Of more interest to me is the magnitude of the losses due to being a masher vs a smooth stroke. How important is it for riders to work on this aspect of their stroke? Again, this should be ammenable to mathematical analysis.

Frank

i agree that the stroke differences are more interesting since they’re things that can be changed during training. lance armstrong, from what he says, was a masher in his really early days and changed to a smooth stroke.

does anybody know of any studies on this published in journals?

I am quite sure nothing has been done in this area, although Mr. Not a rotorrooter seems to think everything has already been done in every area and there is nothing left to learn, at least not if the question is raised by some of us here. All you potential graduate students out there, heads up!

Frank,
Gary in SD and TTN will correct me if I’m wrong, but I believe the best 40K Time Trialists are for the most part mashers. Extremely big gears pushed by extremely big and powerful legs. I know I have heard this, and witnessed the mashing myself at local TT’s.

Yeah, that’s true, but I’d be willing to bet that, in some respect, they’re giving up quite a bit of their long-term efficiency for speed over the “shorter” distance of the time trial. A loose analog: a sprinter is in “high gear” in a 100m dash, but will not be able to hold their speed much beyond that. From what I’ve seen, time trialists are pretty well sacked at the end of the ride…not that I’ve seen everything…or a large, seriously competitive event.
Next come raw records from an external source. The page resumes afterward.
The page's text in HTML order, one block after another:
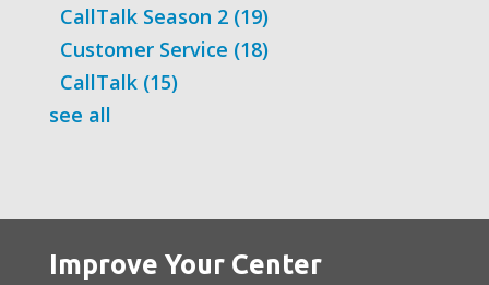
CallTalk Season 2 (19)
Customer Service (18)
CallTalk (15)
see all
Improve Your Center
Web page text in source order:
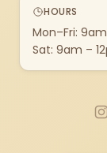
HOURS
Mon–Fri:
Sat: 9am –
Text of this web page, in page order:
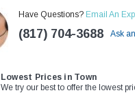
Have Questions? Email An
(817) 704-3688 Ask
Lowest Prices in Town
We try our best to offer the lowest
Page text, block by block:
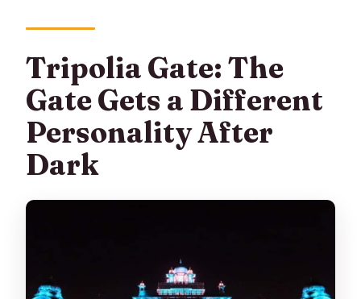
Tripolia Gate: The
Gate Gets a Different
Personality After
Dark
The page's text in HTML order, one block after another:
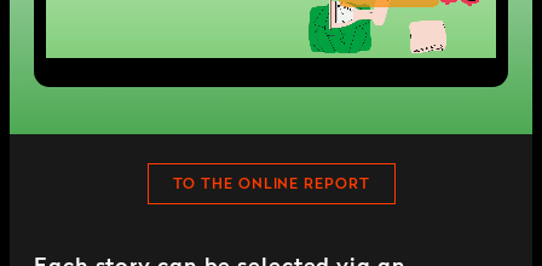
TO THE ONLINE REPORT
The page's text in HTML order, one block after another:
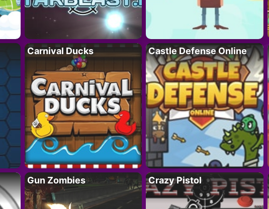
Carnival Ducks Castle Defense Online
Gun Zombies Crazy Pistol
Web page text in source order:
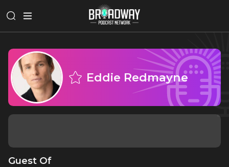
Eddie Redmayne
Guest Of
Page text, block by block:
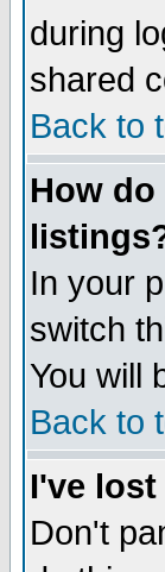
during
shared
Back to
How
In your
switch
You will
Back to
I've
Don't
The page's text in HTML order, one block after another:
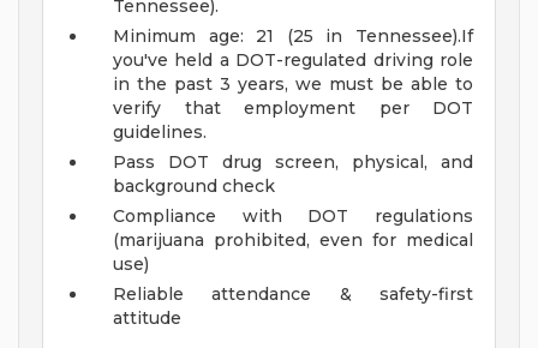
Tennessee).
Minimum age: 21 (25 in Tennessee).If
you've held a DOT-regulated driving role
in the past 3 years, we must be able to
verify that employment per DOT
guidelines.
Pass DOT drug screen, physical, and
background check
Compliance with DOT regulations
(marijuana prohibited, even for medical
use)
Reliable attendance & safety-first
attitude

On the topic of heavy versus light, I’m still waffling a bit, but I have a hard time reconciling the higher acceleration needed on the light bike with the increase in friction of the heavy bike. Of course, we’re really only talking at absolute most 8-10kg difference, so maybe I’m splitting hairs.

“Gary in SD and TTN will correct me if I’m wrong, but I believe the best 40K Time Trialists are for the most part mashers”

some of the best AMERICAN time trialists of the 80s and early 90s were mashers. but if you consider armstrong and hamilton america’s best time trialers, they’re riding pretty high cadences, 90-100rpms, and i think that’s pretty typical of non-americans as well who’re riding quickly in TTs.

as for the question of weight on a flat course, i hearken back to the race wheels of two manufacturers. not many remember this, but mavic made a disc some years ago in which you could put plugs that weighed the outside of the wheel in the hopes that on a flat course the extra weight would make the bike faster.

on the other hand there’s the nimble, which in its early days rested most or all of its technical claims on its “moment of inertia,” the idea being that you could accelerate it faster because of its lack of weight at the rim.

so (on the assumption that nimble believed its reasoning ought to have been followed for every course) here’s two companies who believed the entirely opposite things.

That may be true, but the only problem with the analysis is human nature. Everyone wants to win so everyone thinks the guy who won last time has the secret to winning so they all try to copy him/her. It may or may not be true that that person has the secret but soon they are all doing the same thing and so all the winners are doing the same thing.

It takes a lot of courage for someone to look for a better way because they may, actually, try a worse way. That is why modeling is so valuable, gives the person a sense as to whether something is worth trying.

Dan, I was looking at my USTS Hilton Head results from 1986 and looked at Scott Molina’s bike. He average 27mph for the 40K(eat your heart out Gary) on probably a slack angle road setup with the first edition Scott bars. What made him so fast and what would he have done with the technology we’re talking about in this and prior threads?

Bob Sigerson

“What made him so fast and what would he have done with the technology we’re talking about in this and prior threads?”

what made him so fast was training, genetics and a brain. he was going just about as fast in 1985, before aero bars. it’s hard to speculate what he would’ve done with any of today’s technologies, but he’s another one that the world of bike racing allowed to get away. he’d have been a great bike racer.